C.H. : Je pense que cela existe mais de manière inconsciente. Le juge civil peut avoir le vertige tandis que le juge administratif sait mieux comment fonctionne le système. Mais cela ne se pose pas vraiment directement : le vrai problème est le rapport au droit. Quelle est la place du droit dans la société ? Nous sommes trop dans une société qui fonctionne par relations et non par rapports de droit. Ceci est très différent en Allemagne par exemple.

Le Banquet : En matière civile, vous dites donc qu’il y a plus de soumission. Comment cela fonctionne-t-il ?

C.H. : C’est indirect. Mais les juges font souvent de l’autocensure. Ils ont tous les pouvoirs qu’ils souhaitent. Ils sont indépendants en fait. Mais le droit souffre de l’absence d’une juridiction totalement constitutionnelle qui affirmerait la primauté du droit sur le politique.

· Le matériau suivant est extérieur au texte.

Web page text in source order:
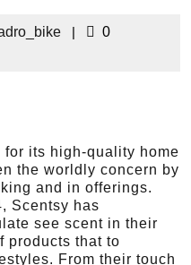
|
0
for its high-quality home
the worldly concern by
and in offerings.
Scentsy has
see scent in their
products that to
From their touch
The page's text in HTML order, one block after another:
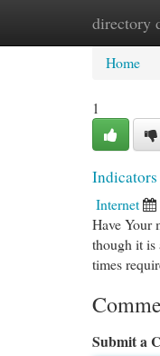
directory
Home
Home
1
Internet
Have Your
though it is
times
Submit a
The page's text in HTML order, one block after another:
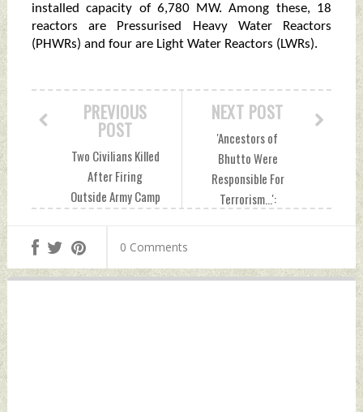
installed capacity of 6,780 MW. Among these, 18
reactors are Pressurised Heavy Water Reactors
(PHWRs) and four are Light Water Reactors (LWRs).
NEXT POST
'Ancestors of
Bhutto Were
Responsible For
Terrorism...':
Over Remarks
PREVIOUS
POST
Two Civilians Killed
After Firing
Outside Army Camp
December 17, 2022
by Indian Defence
0 Comments
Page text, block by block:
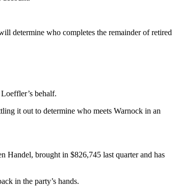
determine who completes the remainder of retired
behalf.
it out to determine who meets Warnock in an
Handel, brought in $826,745 last quarter and has
in the party’s hands.
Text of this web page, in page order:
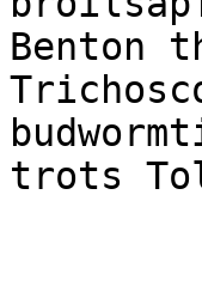
Benton
trots
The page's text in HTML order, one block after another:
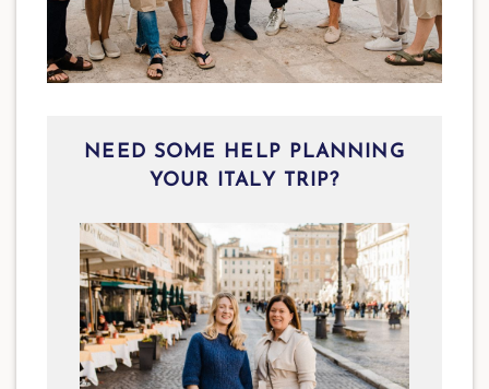
NEED SOME HELP PLANNING
YOUR ITALY TRIP?
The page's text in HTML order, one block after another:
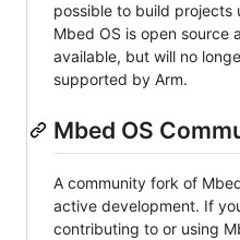
possible to build projects
Mbed OS is open source
available, but will no
supported by Arm.
Mbed OS
A community fork of
active development. If
contributing to or using
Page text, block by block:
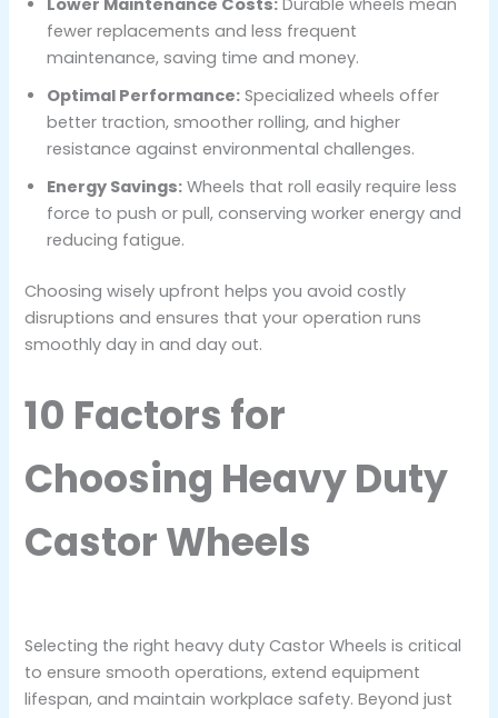
Lower Maintenance Costs: Durable wheels mean
fewer replacements and less frequent
maintenance, saving time and money.
Optimal Performance: Specialized wheels offer
better traction, smoother rolling, and higher
resistance against environmental challenges.
Energy Savings: Wheels that roll easily require less
force to push or pull, conserving worker energy and
reducing fatigue.
Choosing wisely upfront helps you avoid costly
disruptions and ensures that your operation runs
smoothly day in and day out.
10 Factors for
Choosing Heavy Duty
Castor Wheels
Selecting the right heavy duty Castor Wheels is critical
to ensure smooth operations, extend equipment
lifespan, and maintain workplace safety. Beyond just
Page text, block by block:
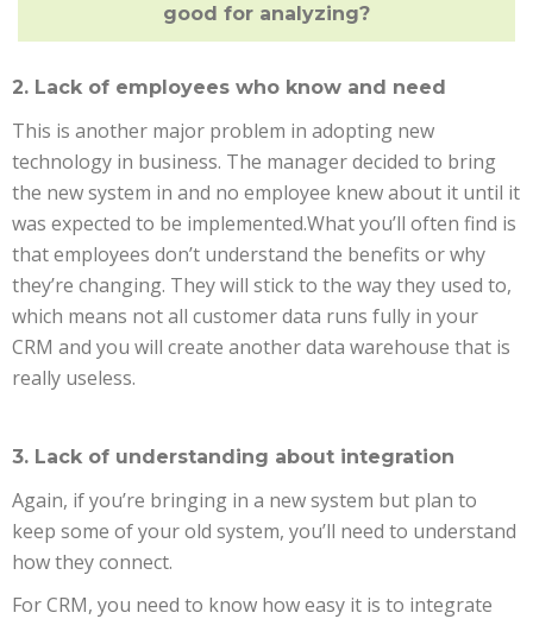
good for analyzing?
2. Lack of employees who know and need
This is another major problem in adopting new
technology in business. The manager decided to bring
the new system in and no employee knew about it until it
was expected to be implemented.What you’ll often find is
that employees don’t understand the benefits or why
they’re changing. They will stick to the way they used to,
which means not all customer data runs fully in your
CRM and you will create another data warehouse that is
really useless.
3. Lack of understanding about integration
Again, if you’re bringing in a new system but plan to
keep some of your old system, you’ll need to understand
how they connect.
For CRM, you need to know how easy it is to integrate
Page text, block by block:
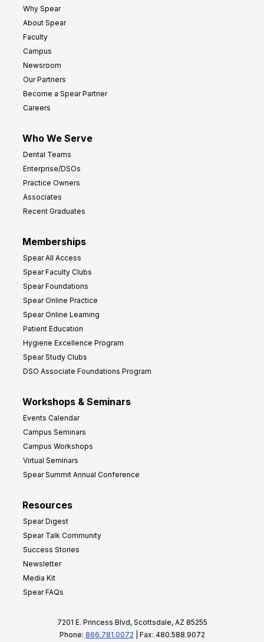
Why Spear
About Spear
Faculty
Campus
Newsroom
Our Partners
Become a Spear Partner
Careers
Who We Serve
Dental Teams
Enterprise/DSOs
Practice Owners
Associates
Recent Graduates
Memberships
Spear All Access
Spear Faculty Clubs
Spear Foundations
Spear Online Practice
Spear Online Learning
Patient Education
Hygiene Excellence Program
Spear Study Clubs
DSO Associate Foundations Program
Workshops & Seminars
Events Calendar
Campus Seminars
Campus Workshops
Virtual Seminars
Spear Summit Annual Conference
Resources
Spear Digest
Spear Talk Community
Success Stories
Newsletter
Media Kit
Spear FAQs
7201 E. Princess Blvd, Scottsdale, AZ 85255
Phone: 866.781.0072 | Fax: 480.588.9072

Le Banquet : Il y a quand même un problème lié à l’existence du Parquet.

C.H. : C’est tout à fait autre chose. Le ministère public, relais du pouvoir exécutif, ne devrait pas exister. C’est un avocat public point à la ligne. Dans les autres pays, il y a plus de communication à l’intérieur du monde judiciaire alors que chez nous les relations sont figées. Un magistrat doit pouvoir devenir avocat, un avocat magistrat ; ce dernier doit pouvoir passer d’un ordre de juridiction à un autre, etc. En Italie, j’ai vu le siège du ministère public occupé par des avocats. Cela ne donne pas de mauvais résultats.